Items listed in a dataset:
+--
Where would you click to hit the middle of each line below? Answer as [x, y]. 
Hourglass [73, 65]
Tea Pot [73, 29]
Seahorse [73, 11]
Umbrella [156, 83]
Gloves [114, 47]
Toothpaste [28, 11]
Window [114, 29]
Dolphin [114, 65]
+--
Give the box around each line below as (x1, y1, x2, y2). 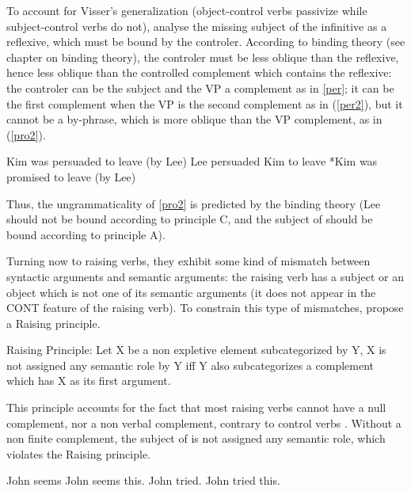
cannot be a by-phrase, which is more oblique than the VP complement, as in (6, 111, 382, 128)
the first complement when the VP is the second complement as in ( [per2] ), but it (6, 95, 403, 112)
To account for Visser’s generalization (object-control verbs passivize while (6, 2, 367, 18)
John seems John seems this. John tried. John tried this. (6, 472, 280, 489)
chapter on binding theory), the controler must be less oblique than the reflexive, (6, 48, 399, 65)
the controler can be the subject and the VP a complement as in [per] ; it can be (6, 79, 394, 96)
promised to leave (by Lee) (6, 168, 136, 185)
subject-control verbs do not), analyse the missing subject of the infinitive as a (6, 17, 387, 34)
+--
■ ASSIGNMENT:
Repeat the entries above verbatim, but only from the line that has "the first complement" down to the line that has "promised to leave (by Lee) (6, 168, 136, 185)", inclusive.

■ RESPONSE BOX:
the first complement when the VP is the second complement as in ( [per2] ), but it (6, 95, 403, 112)
To account for Visser’s generalization (object-control verbs passivize while (6, 2, 367, 18)
John seems John seems this. John tried. John tried this. (6, 472, 280, 489)
chapter on binding theory), the controler must be less oblique than the reflexive, (6, 48, 399, 65)
the controler can be the subject and the VP a complement as in [per] ; it can be (6, 79, 394, 96)
promised to leave (by Lee) (6, 168, 136, 185)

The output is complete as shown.